== Input

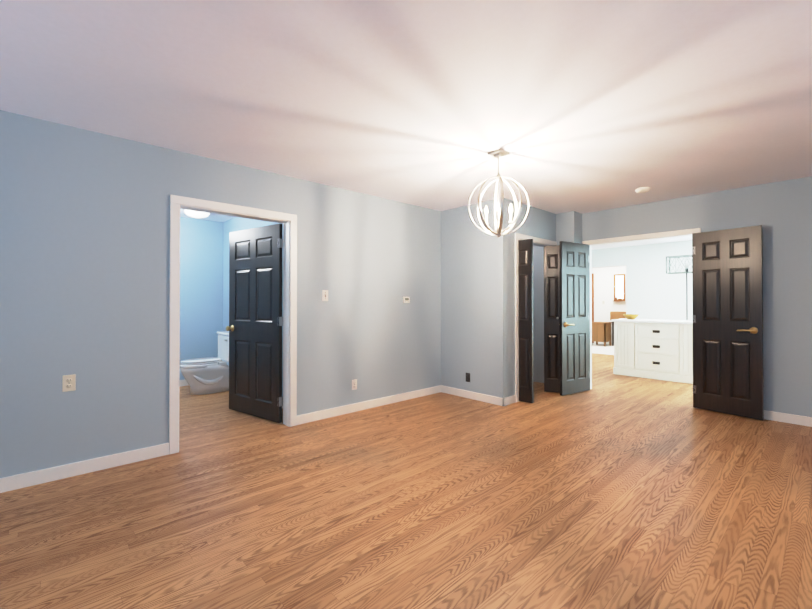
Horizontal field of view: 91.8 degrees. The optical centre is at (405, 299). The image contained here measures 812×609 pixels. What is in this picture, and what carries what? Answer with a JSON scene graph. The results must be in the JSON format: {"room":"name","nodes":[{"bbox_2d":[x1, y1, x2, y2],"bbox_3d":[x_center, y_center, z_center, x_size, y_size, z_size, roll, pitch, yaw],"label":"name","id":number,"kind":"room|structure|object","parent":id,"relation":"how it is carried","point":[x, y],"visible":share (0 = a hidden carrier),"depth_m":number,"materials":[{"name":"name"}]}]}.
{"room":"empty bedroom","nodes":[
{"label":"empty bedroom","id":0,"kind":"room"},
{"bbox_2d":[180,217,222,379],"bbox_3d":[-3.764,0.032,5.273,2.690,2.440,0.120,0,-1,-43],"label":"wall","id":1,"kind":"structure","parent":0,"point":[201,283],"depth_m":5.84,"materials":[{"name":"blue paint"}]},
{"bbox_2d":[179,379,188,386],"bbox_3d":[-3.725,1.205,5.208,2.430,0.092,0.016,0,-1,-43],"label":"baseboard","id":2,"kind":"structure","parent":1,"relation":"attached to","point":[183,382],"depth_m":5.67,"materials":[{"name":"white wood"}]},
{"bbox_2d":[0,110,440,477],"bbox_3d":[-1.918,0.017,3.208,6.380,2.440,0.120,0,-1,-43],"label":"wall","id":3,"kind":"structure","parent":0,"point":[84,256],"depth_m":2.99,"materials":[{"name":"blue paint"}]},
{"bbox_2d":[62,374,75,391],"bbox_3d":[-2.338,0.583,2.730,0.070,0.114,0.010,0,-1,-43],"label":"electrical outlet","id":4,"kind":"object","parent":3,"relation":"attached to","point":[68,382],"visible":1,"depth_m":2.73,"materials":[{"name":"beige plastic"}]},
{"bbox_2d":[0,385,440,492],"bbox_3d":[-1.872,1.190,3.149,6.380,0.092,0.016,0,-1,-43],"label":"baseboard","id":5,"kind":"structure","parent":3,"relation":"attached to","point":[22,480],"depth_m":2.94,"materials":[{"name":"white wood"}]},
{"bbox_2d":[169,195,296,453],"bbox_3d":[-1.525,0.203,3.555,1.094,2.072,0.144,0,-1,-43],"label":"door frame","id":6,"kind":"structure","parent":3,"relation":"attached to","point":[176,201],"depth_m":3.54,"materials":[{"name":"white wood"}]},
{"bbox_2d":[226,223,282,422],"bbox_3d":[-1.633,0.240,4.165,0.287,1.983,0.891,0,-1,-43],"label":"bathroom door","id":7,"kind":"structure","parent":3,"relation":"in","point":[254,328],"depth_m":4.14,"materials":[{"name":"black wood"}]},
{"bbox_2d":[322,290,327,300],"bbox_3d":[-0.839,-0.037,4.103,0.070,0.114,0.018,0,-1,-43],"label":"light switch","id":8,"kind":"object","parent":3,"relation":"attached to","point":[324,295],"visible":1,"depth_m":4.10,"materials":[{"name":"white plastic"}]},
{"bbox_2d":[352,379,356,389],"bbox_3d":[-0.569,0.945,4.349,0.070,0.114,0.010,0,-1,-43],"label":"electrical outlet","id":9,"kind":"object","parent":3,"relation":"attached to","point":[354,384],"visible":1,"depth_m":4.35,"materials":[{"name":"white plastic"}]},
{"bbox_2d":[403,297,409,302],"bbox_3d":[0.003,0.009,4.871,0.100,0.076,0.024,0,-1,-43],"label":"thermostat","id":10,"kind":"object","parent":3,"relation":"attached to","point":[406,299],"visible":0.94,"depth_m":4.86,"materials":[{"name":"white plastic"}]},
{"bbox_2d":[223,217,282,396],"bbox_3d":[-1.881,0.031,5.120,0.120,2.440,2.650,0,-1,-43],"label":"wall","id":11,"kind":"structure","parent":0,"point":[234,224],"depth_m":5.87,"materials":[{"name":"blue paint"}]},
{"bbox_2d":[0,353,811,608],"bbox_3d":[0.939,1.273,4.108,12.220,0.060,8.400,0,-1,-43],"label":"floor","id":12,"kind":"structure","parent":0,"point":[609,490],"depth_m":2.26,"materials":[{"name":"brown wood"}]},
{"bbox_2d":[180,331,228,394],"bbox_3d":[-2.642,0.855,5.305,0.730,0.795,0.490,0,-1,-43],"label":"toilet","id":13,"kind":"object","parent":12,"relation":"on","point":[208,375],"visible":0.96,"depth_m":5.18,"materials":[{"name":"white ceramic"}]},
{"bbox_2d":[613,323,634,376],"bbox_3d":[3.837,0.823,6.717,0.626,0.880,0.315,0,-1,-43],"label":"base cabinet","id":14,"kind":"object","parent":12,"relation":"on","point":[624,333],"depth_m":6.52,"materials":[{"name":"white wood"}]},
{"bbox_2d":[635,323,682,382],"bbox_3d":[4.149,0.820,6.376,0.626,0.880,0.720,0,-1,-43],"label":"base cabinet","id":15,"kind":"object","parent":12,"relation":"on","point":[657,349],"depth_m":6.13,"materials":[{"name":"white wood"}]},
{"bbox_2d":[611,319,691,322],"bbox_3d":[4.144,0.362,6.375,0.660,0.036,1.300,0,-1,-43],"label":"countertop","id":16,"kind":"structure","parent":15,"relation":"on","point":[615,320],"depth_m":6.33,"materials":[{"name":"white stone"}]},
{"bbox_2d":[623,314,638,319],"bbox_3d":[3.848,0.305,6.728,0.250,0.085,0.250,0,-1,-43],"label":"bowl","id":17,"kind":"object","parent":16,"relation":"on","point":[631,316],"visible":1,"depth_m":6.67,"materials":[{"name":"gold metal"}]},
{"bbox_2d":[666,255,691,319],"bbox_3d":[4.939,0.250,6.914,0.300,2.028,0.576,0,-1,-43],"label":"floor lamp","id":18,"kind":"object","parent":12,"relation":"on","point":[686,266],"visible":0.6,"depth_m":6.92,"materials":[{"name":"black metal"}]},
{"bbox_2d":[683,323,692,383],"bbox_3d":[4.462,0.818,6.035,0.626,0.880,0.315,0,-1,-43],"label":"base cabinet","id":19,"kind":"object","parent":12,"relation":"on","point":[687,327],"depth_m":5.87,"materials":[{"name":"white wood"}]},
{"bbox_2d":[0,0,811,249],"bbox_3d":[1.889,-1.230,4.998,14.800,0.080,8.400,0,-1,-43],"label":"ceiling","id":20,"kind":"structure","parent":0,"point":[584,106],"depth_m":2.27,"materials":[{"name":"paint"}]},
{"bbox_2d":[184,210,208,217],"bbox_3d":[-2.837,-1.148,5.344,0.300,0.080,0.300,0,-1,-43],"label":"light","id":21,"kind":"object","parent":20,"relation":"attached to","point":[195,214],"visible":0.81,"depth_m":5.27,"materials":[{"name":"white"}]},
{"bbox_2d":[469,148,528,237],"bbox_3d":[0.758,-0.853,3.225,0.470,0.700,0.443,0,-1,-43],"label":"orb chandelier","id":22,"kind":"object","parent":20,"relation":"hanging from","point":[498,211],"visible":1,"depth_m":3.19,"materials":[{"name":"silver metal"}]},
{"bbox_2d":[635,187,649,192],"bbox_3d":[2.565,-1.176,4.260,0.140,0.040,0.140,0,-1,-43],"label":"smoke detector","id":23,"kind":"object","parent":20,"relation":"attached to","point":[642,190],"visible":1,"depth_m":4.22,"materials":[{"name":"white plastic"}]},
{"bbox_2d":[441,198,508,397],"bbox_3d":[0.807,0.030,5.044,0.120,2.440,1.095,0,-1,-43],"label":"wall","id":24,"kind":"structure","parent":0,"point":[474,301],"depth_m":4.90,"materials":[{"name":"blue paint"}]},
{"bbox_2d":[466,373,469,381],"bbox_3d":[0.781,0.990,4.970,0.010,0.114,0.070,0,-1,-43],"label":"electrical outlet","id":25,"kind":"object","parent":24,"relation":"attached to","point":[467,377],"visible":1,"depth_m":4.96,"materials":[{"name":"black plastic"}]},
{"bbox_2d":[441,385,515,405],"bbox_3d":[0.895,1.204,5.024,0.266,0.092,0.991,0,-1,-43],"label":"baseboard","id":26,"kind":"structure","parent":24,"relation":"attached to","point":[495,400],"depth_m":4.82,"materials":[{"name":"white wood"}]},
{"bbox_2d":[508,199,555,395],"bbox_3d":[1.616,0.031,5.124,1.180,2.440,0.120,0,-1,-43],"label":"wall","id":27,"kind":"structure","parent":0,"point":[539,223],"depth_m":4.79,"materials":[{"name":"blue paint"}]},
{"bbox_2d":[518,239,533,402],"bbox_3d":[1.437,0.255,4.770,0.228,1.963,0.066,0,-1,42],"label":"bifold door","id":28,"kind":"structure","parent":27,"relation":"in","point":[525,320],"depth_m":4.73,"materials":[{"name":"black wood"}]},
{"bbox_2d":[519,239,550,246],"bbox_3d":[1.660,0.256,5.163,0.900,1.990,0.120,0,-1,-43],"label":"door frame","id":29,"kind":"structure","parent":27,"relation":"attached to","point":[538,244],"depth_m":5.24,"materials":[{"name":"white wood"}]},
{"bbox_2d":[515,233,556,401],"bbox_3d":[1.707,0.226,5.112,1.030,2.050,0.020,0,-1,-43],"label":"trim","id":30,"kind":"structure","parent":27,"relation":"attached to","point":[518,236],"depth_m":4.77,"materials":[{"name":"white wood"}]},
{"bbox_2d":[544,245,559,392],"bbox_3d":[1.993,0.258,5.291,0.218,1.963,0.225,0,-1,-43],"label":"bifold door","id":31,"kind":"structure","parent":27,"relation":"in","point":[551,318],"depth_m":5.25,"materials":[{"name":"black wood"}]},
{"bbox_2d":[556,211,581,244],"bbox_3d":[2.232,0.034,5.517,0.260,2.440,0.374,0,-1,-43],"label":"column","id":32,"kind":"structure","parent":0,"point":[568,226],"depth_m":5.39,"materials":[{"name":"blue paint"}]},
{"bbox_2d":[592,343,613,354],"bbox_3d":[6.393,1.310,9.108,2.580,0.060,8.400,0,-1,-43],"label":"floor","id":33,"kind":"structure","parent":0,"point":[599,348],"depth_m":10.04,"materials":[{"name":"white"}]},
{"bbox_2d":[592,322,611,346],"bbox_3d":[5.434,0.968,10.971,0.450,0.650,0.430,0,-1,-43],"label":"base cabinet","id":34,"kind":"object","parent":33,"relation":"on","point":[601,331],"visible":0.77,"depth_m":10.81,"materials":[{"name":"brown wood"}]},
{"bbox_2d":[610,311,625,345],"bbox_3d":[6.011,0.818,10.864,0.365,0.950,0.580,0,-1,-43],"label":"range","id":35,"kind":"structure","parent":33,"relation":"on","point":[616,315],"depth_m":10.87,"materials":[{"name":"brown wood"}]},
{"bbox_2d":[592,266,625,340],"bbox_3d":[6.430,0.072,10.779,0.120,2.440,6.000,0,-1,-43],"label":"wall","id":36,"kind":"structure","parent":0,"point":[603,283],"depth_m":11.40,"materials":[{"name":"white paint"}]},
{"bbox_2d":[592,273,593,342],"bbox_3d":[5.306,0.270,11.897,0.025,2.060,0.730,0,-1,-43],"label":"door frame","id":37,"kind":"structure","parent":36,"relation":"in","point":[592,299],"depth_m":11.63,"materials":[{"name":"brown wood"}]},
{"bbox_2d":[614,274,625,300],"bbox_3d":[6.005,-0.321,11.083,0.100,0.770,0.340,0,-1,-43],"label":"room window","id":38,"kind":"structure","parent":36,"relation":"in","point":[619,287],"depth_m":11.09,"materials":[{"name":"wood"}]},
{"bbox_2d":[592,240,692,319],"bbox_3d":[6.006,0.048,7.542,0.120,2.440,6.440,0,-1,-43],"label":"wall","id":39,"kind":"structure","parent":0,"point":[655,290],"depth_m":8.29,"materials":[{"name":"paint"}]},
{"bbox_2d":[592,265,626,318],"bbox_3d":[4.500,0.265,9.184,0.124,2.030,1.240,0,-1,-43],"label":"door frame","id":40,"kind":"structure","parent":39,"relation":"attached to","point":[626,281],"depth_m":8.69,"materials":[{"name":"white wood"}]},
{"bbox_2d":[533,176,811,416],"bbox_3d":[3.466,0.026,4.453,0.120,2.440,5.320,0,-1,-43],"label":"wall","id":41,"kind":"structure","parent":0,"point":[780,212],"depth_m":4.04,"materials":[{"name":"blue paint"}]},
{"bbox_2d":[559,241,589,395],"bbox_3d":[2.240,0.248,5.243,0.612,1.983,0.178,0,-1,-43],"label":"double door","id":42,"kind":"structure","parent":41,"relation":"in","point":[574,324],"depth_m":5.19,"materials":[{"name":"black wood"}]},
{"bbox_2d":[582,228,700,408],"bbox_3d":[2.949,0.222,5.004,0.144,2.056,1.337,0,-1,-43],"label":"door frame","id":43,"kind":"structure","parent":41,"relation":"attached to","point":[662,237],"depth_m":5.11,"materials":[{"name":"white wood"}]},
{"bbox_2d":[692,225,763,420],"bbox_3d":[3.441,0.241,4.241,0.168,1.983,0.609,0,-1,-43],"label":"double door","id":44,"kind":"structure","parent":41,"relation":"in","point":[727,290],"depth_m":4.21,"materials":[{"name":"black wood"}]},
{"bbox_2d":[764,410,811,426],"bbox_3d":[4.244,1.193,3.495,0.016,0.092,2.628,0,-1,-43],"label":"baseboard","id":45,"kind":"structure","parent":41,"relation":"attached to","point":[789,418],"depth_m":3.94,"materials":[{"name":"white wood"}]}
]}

====

Activity -
Above are the entries; copy out every line among them that contains the word "metal".

Answer for the task -
{"bbox_2d":[623,314,638,319],"bbox_3d":[3.848,0.305,6.728,0.250,0.085,0.250,0,-1,-43],"label":"bowl","id":17,"kind":"object","parent":16,"relation":"on","point":[631,316],"visible":1,"depth_m":6.67,"materials":[{"name":"gold metal"}]},
{"bbox_2d":[666,255,691,319],"bbox_3d":[4.939,0.250,6.914,0.300,2.028,0.576,0,-1,-43],"label":"floor lamp","id":18,"kind":"object","parent":12,"relation":"on","point":[686,266],"visible":0.6,"depth_m":6.92,"materials":[{"name":"black metal"}]},
{"bbox_2d":[469,148,528,237],"bbox_3d":[0.758,-0.853,3.225,0.470,0.700,0.443,0,-1,-43],"label":"orb chandelier","id":22,"kind":"object","parent":20,"relation":"hanging from","point":[498,211],"visible":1,"depth_m":3.19,"materials":[{"name":"silver metal"}]},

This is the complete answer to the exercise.